[Data entries]

# # #

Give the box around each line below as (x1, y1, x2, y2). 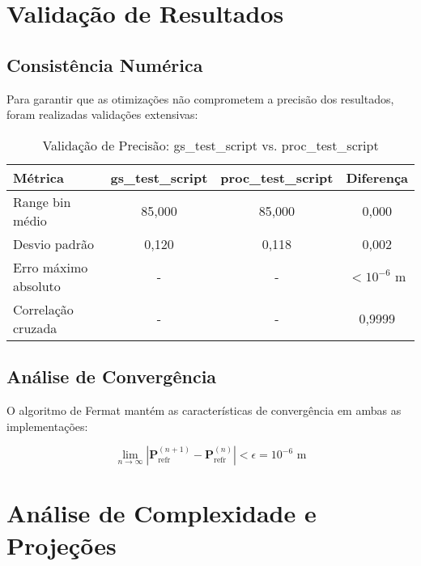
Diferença (346, 167, 408, 187)
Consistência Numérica (6, 52, 203, 77)
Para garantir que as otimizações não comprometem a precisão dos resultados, (6, 90, 394, 107)
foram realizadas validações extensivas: (6, 106, 198, 123)
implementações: (6, 417, 88, 434)
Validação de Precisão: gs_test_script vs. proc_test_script (42, 135, 379, 154)
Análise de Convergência (6, 364, 217, 389)
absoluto (13, 276, 61, 295)
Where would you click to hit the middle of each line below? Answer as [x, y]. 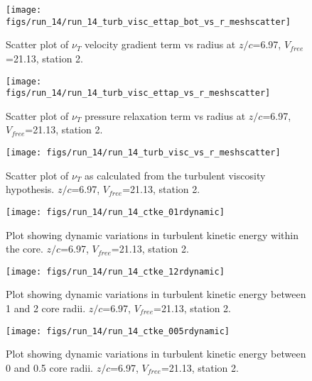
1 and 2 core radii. [46, 308]
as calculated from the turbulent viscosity [175, 175]
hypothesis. [30, 189]
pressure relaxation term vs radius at [165, 115]
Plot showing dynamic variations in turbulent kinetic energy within [152, 234]
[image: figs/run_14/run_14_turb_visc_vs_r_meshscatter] [143, 153]
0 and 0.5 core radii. [49, 367]
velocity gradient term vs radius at [160, 44]
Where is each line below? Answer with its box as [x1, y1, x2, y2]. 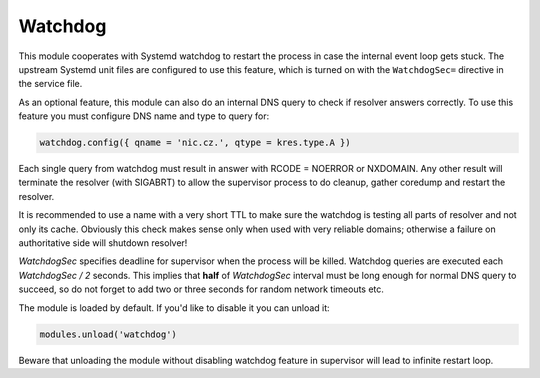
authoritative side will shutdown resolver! [18, 237, 188, 249]
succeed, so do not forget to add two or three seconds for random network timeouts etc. [18, 283, 385, 295]
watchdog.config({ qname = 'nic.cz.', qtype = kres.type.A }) [39, 137, 351, 149]
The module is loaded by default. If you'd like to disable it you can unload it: [18, 301, 330, 314]
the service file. [18, 78, 83, 90]
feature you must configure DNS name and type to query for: [18, 110, 270, 122]
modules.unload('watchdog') [39, 328, 177, 340]
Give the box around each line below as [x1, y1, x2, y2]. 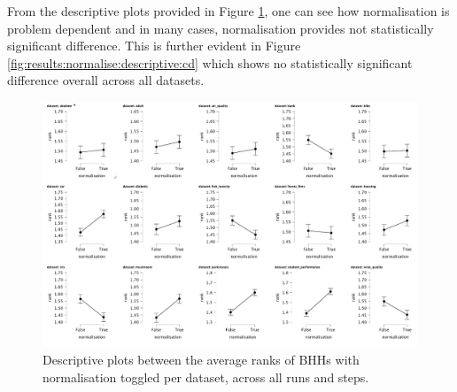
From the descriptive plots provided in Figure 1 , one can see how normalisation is [7, 2, 450, 19]
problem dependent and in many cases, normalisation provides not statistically [7, 19, 434, 37]
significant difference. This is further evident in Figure [7, 36, 301, 55]
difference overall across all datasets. [7, 71, 205, 89]
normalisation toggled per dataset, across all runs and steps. [43, 367, 369, 386]
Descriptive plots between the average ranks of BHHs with [43, 350, 360, 368]
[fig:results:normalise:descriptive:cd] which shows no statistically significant [7, 53, 413, 72]
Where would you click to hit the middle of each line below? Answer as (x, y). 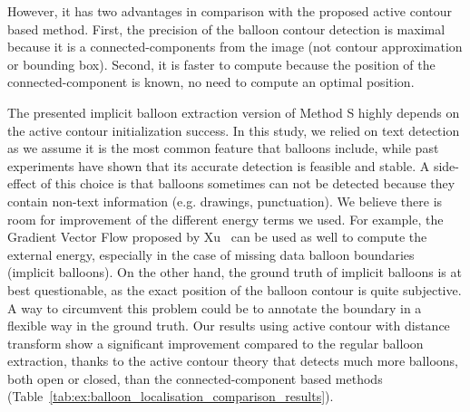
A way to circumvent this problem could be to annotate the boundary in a (215, 307)
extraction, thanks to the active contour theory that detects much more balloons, (233, 361)
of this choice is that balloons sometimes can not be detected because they (248, 183)
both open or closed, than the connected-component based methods (195, 378)
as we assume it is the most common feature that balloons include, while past (223, 148)
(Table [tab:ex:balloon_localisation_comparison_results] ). (171, 396)
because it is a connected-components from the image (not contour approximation (235, 47)
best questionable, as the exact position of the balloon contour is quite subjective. (235, 289)
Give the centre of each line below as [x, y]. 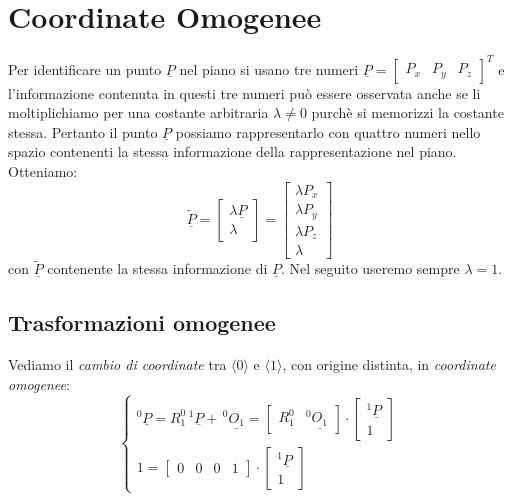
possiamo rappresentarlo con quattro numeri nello [328, 131]
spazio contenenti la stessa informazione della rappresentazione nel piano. [232, 151]
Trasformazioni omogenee [142, 322]
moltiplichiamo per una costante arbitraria [138, 112]
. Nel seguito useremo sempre [370, 268]
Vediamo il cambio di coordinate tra [117, 364]
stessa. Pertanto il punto [83, 131]
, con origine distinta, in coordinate [389, 364]
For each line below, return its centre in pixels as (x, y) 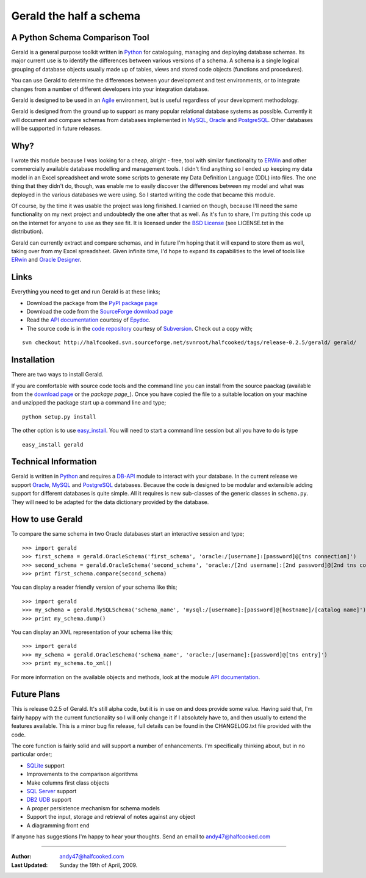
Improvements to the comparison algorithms (82, 774)
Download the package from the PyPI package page (92, 303)
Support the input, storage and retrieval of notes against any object (111, 817)
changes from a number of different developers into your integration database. (110, 89)
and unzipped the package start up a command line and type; (89, 403)
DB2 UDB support (49, 800)
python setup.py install (59, 417)
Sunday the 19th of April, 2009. (99, 865)
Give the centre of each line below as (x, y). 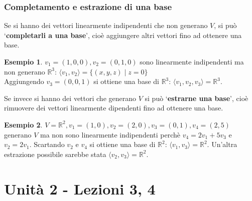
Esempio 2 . (23, 124)
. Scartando (47, 144)
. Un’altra (222, 144)
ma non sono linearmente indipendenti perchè (110, 134)
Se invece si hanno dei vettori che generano (70, 98)
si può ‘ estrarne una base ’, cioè (197, 98)
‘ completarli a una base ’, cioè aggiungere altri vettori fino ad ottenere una (123, 35)
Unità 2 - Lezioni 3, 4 (80, 188)
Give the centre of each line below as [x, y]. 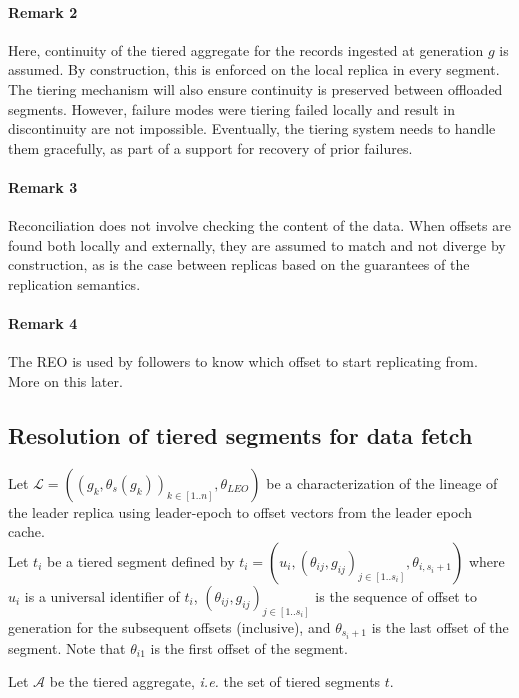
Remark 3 [43, 186]
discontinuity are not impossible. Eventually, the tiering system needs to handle [252, 128]
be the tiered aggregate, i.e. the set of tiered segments [215, 681]
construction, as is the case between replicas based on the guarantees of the [239, 264]
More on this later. [65, 380]
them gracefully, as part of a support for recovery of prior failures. [210, 147]
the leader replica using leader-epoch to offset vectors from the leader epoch [240, 511]
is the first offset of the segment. [249, 647]

# # #

The answer must be an exact copy of the entries, with the pictures omitted.

**RESPONSE BOX**
Give the box around each line below as (x1, y1, x2, y2). 
Diferença (346, 167, 408, 187)
Consistência Numérica (6, 52, 203, 77)
Para garantir que as otimizações não comprometem a precisão dos resultados, (6, 90, 394, 107)
foram realizadas validações extensivas: (6, 106, 198, 123)
implementações: (6, 417, 88, 434)
Validação de Precisão: gs_test_script vs. proc_test_script (42, 135, 379, 154)
Análise de Convergência (6, 364, 217, 389)
absoluto (13, 276, 61, 295)
Where would you click to hit the middle of each line below? Answer as [x, y]. 
1 and 2 core radii. [46, 308]
as calculated from the turbulent viscosity [175, 175]
hypothesis. [30, 189]
pressure relaxation term vs radius at [165, 115]
Plot showing dynamic variations in turbulent kinetic energy within [152, 234]
[image: figs/run_14/run_14_turb_visc_vs_r_meshscatter] [143, 153]
0 and 0.5 core radii. [49, 367]
velocity gradient term vs radius at [160, 44]
Where is each line below? Answer with its box as [x1, y1, x2, y2]. 
authoritative side will shutdown resolver! [18, 237, 188, 249]
succeed, so do not forget to add two or three seconds for random network timeouts etc. [18, 283, 385, 295]
watchdog.config({ qname = 'nic.cz.', qtype = kres.type.A }) [39, 137, 351, 149]
The module is loaded by default. If you'd like to disable it you can unload it: [18, 301, 330, 314]
the service file. [18, 78, 83, 90]
feature you must configure DNS name and type to query for: [18, 110, 270, 122]
modules.unload('watchdog') [39, 328, 177, 340]
Give the box around each line below as [x1, y1, x2, y2]. 
From the descriptive plots provided in Figure 1 , one can see how normalisation is [7, 2, 450, 19]
problem dependent and in many cases, normalisation provides not statistically [7, 19, 434, 37]
significant difference. This is further evident in Figure [7, 36, 301, 55]
difference overall across all datasets. [7, 71, 205, 89]
normalisation toggled per dataset, across all runs and steps. [43, 367, 369, 386]
Descriptive plots between the average ranks of BHHs with [43, 350, 360, 368]
[fig:results:normalise:descriptive:cd] which shows no statistically significant [7, 53, 413, 72]
Where would you click to hit the middle of each line below? Answer as (x, y). 
A way to circumvent this problem could be to annotate the boundary in a (215, 307)
extraction, thanks to the active contour theory that detects much more balloons, (233, 361)
of this choice is that balloons sometimes can not be detected because they (248, 183)
both open or closed, than the connected-component based methods (195, 378)
as we assume it is the most common feature that balloons include, while past (223, 148)
(Table [tab:ex:balloon_localisation_comparison_results] ). (171, 396)
because it is a connected-components from the image (not contour approximation (235, 47)
best questionable, as the exact position of the balloon contour is quite subjective. (235, 289)
Give the centre of each line below as [x, y]. 
possiamo rappresentarlo con quattro numeri nello [328, 131]
spazio contenenti la stessa informazione della rappresentazione nel piano. [232, 151]
Trasformazioni omogenee [142, 322]
moltiplichiamo per una costante arbitraria [138, 112]
. Nel seguito useremo sempre [370, 268]
Vediamo il cambio di coordinate tra [117, 364]
stessa. Pertanto il punto [83, 131]
, con origine distinta, in coordinate [389, 364]
For each line below, return its centre in pixels as (x, y) 
Improvements to the comparison algorithms (82, 774)
Download the package from the PyPI package page (92, 303)
Support the input, storage and retrieval of notes against any object (111, 817)
changes from a number of different developers into your integration database. (110, 89)
and unzipped the package start up a command line and type; (89, 403)
DB2 UDB support (49, 800)
python setup.py install (59, 417)
Sunday the 19th of April, 2009. (99, 865)
Give the centre of each line below as (x, y). 
Esempio 2 . (23, 124)
. Scartando (47, 144)
. Un’altra (222, 144)
ma non sono linearmente indipendenti perchè (110, 134)
Se invece si hanno dei vettori che generano (70, 98)
si può ‘ estrarne una base ’, cioè (197, 98)
‘ completarli a una base ’, cioè aggiungere altri vettori fino ad ottenere una (123, 35)
Unità 2 - Lezioni 3, 4 (80, 188)
Give the centre of each line below as [x, y]. 
Remark 3 [43, 186]
discontinuity are not impossible. Eventually, the tiering system needs to handle [252, 128]
be the tiered aggregate, i.e. the set of tiered segments [215, 681]
construction, as is the case between replicas based on the guarantees of the [239, 264]
More on this later. [65, 380]
them gracefully, as part of a support for recovery of prior failures. [210, 147]
the leader replica using leader-epoch to offset vectors from the leader epoch [240, 511]
is the first offset of the segment. [249, 647]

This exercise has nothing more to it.